The operation is out-of-place if @c C does not overlap @c A or @c B.
The in-place mode supports the following two operations:
1. <tt>C = alpha * C + beta * op(B)</tt>
2. <Tt>C = alpha * op(A) + beta * C</tt>
For in-place mode, if @c C equals @c A, @c ldc equals @c lda and
@c ta equals @c CUBLAS_OP_N. If @c C equals @c B, @c ldc equals @c ldb
and @c tb equals CUBLAS_OP_N.
The operation includes the following special cases:
1. the user can reset matrix @c C to zero by setting @c alpha and
@c beta to 0
2. the user can transpose matrix @c A by setting @c alpha to 1 and
@c beta to 0
The input matrices are in column-major storage.
This method calls native @c cublas<t>geam with packed parameters,
<tt>(handle, args...)</tt>, where @c handle is managed by
the %cublasFlowCapturer and @c args... are the given arguments.
@tparam T data type
@param ta transport operation @c op(A)
@param tb transport operation @c op(B)
@param m number of rows of matrix @c C and @c op(A)
@param n number of columns of matrix @c C and @c op(B)

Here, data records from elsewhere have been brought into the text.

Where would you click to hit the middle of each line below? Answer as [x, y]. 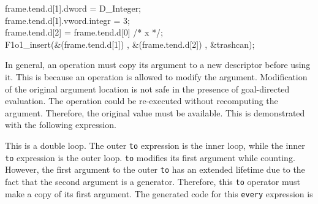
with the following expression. [61, 125]
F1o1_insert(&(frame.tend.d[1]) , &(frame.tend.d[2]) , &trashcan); [130, 44]
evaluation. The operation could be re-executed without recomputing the [142, 101]
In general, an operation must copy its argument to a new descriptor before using [158, 65]
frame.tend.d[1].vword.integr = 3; [67, 20]
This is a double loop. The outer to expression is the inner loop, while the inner [155, 145]
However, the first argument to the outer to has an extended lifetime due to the [155, 169]
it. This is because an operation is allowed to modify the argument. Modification [156, 76]
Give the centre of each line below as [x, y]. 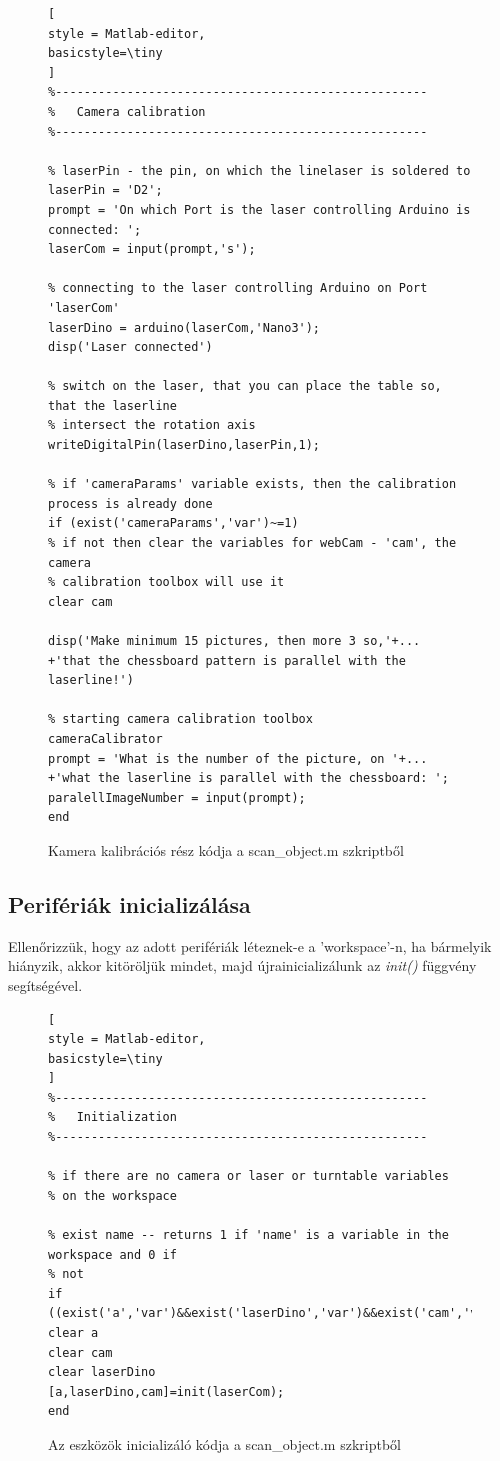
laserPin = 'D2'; [105, 190]
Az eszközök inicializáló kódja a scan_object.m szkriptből [224, 1443]
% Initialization [112, 1117]
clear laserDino [102, 1372]
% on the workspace [112, 1195]
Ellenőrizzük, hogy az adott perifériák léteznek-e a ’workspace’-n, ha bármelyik [250, 945]
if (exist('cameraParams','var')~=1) [173, 523]
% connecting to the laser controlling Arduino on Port [238, 288]
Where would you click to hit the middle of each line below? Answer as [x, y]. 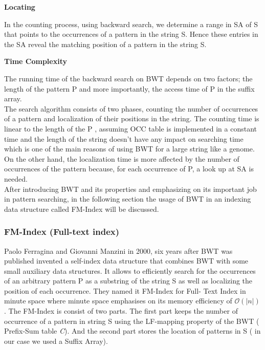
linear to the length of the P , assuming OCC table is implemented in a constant [131, 128]
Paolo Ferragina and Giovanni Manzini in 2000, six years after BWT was [118, 250]
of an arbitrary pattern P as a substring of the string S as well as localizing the [128, 281]
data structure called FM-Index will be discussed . [82, 209]
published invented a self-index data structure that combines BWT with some [126, 261]
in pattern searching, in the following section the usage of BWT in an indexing [128, 199]
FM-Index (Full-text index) [62, 232]
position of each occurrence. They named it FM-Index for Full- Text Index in [125, 290]
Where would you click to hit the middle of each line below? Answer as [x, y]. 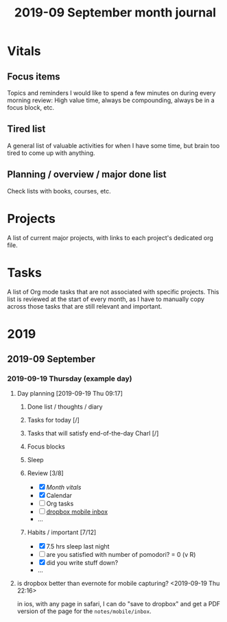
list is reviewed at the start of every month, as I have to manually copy [106, 299]
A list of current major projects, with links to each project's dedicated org [110, 237]
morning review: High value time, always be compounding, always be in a [111, 100]
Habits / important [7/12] [62, 532]
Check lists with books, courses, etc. [59, 191]
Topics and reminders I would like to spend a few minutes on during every [111, 93]
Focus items [34, 76]
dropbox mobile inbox [77, 512]
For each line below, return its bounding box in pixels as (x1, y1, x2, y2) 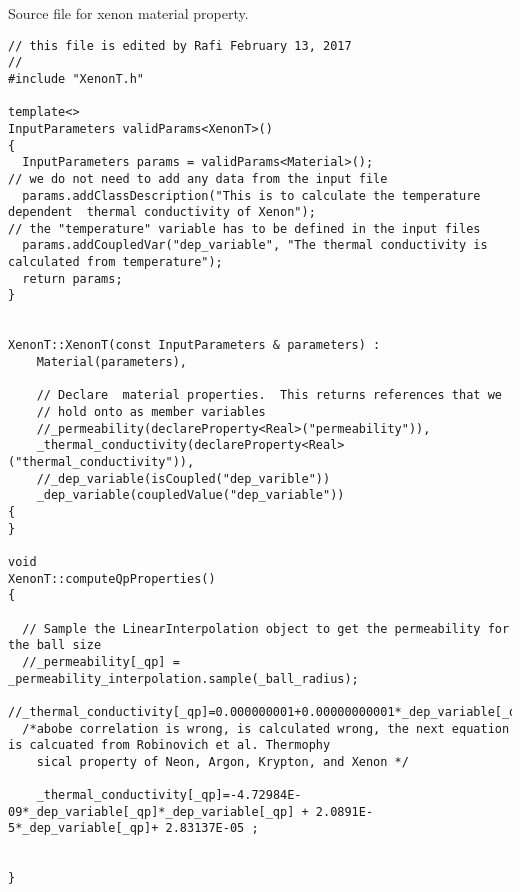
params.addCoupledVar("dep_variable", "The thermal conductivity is (22, 238, 488, 253)
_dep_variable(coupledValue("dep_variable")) (36, 488, 345, 503)
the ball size (8, 638, 102, 653)
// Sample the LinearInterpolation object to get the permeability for (22, 621, 510, 636)
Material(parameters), (36, 355, 187, 370)
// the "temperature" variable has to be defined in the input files (8, 221, 481, 236)
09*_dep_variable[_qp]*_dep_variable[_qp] (8, 804, 295, 819)
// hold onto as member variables (36, 405, 266, 420)
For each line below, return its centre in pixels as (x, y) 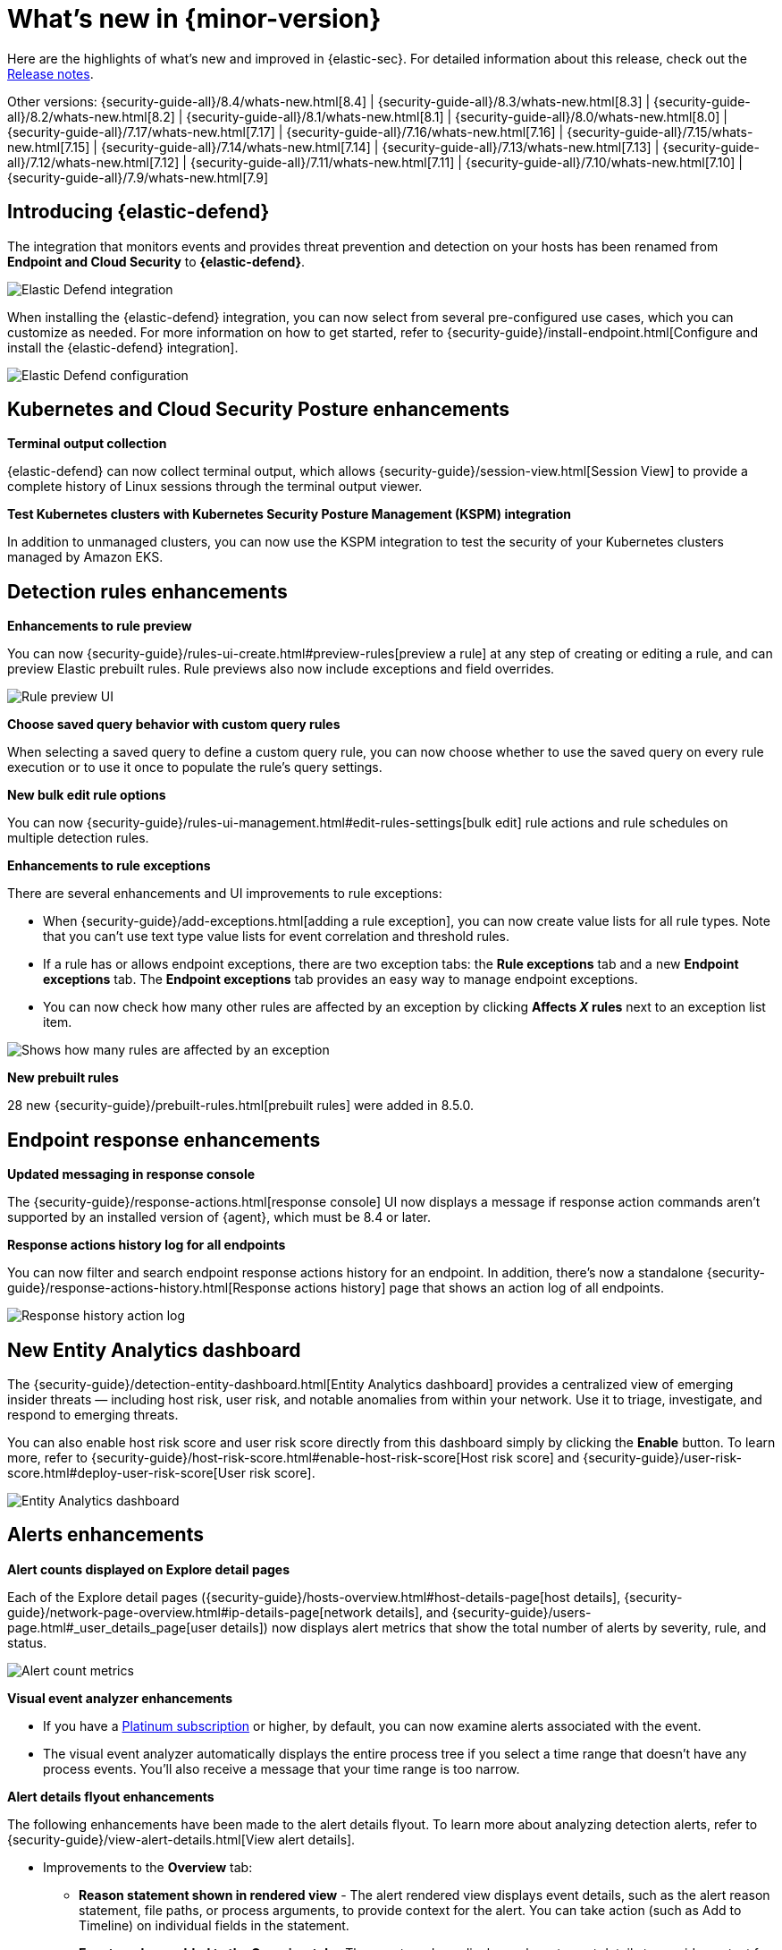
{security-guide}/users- (521, 1612)
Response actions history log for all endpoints (147, 1245)
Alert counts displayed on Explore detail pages (149, 1569)
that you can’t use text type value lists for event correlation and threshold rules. (276, 937)
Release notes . (50, 73)
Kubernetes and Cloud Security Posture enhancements (259, 410)
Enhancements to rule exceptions (109, 866)
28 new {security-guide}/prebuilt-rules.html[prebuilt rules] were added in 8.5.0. (240, 1106)
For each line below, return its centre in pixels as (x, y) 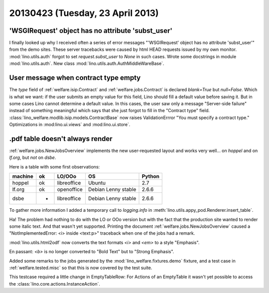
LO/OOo (67, 176)
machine (23, 176)
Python (150, 176)
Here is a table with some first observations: (55, 166)
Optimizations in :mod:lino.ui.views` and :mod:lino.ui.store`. (70, 125)
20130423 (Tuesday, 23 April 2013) (84, 13)
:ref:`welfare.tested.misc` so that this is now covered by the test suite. (81, 268)
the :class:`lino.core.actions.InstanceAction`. (55, 284)

@param alpha pointer to the @c alpha scalar
@param A pointer to the address of @c A
@param lda leading dimension of 2D array used to store the matrix @c A
@param beta pointer to the @c beta scalar
@param B pointer to the address of @c B
@param ldb leading dimension of 2D array used to store the matrix @c B
@param C pointer to the address of @c C
@param ldc leading dimension of 2D array used to store the matrix @c C
@return a tf::cudaTask handle
*/
template <typename T>
cudaTask geam(
cublasOperation_t ta, cublasOperation_t tb,
int m, int n,
const T *alpha,
const T *A, int lda,
const T *beta,
const T *B, int ldb,
T *C, int ldc
);
/**
@brief similar to tf::cublasFlowCapturer::geam but on row-major layout
*/
template <typename T>
cudaTask c_geam(
cublasOperation_t ta, cublasOperation_t tb,
int m, int n,
const T *alpha,
const T *A, int lda,
const T *beta,
const T *B, int ldb,
T *C, int ldc
);
/**
@brief performs matrix-matrix multiplication
This function performs matrix-matrix multiplication:
<tt>C = alpha * op (A) * op (B) + beta * C</tt>,
where @c alpha and @c beta are scalars, and @c A, @c B, and @c C
are 2D matrices stored in column-major format
with dimension @c op(A) as @c m by @c k,
dimension @c op(B) as @c k by @c n, and @c C as @c m by @c n.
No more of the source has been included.